In the PNF study, hip flexion was measured bilaterally with an active straight leg raise (ASLR). Participants were positioned supine with the left leg stabilized on the table by an examiner to prevent pelvic rotation. A mark was placed 15 cm distal to the tibial tuberosity on each leg to ensure reliable placement of the inclinometer throughout the study. The inclinometer was ‘zeroed out’ on the participant’s tibia prior to each measurement. The participant was then instructed to keep his or her leg as straight as possible and perform a straight leg raise as high as he or she could. Once the participant stated they had reached their maximum range, the examiner holding the inclinometer maintained the ROM by cupping his hand under the participant’s heel, and the other examiner recorded the measurement. After participants received the PNF and SS interventions to each leg, hip flexion was measured in the same manner. For reliability, each examiner performed the same task for each participant, and the examiner assisting with the straight leg raise was blinded to measurement results. Each measurement was performed three times, with the latter two measures averaged for use in data analysis.
Interventions
All interventions were performed in a private treatment room by the primary investigator, a licensed physical therapist with 27 years of experience and Orthopedic Clinical Specialist, Fellow of the American Academy of Orthopedic Manual Physical Therapists, and Manual Therapy Certified credentials. Examiners were blinded to intervention leg and the primary investigator was blinded to baseline ROM values. After baseline measures, the PNF study participants received interventions on both lower extremities according to random group assignment with no more than a 1-min break between treatments. The participant lay supine for both self-stretching and PNF stretching interventions.

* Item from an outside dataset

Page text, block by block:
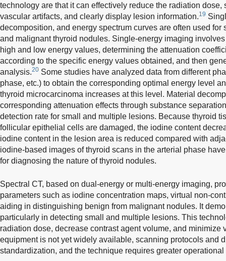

The PNF stretch was performed by the primary investigator, who passively stretched the participant’s fully extended leg for 30 s at 100% intensity (ascertained by self-determined maximum stretch before the onset of pain) (Figure 3A). Then the primary investigator instructed the participant to push his or her leg into the investigator’s shoulder for 10 s with 20% strength while the investigator met his or her force isometrically. Immediately following the 10-s contraction, the investigator maintained the position, instructed the participant to relax, and passively stretched the extremity until 100% intensity was reached again. This new ROM was held for 30 s. The intervention was repeated until four consecutive cycles of stretching and contraction were completed.
The self-static stretch was performed on the alternate leg. This stretch was performed in supine with the participant grasping a strap placed across the plantar surface of the foot with both hands and pulling the strap to raise the fully extended leg into hip flexion (Figure 3B). The participant was instructed to lift the leg until 100% intensity was achieved and hold the position for 30 s. The leg was lowered to the table for a 15-s rest, and this self-stretch was repeated until four repetitions had been completed.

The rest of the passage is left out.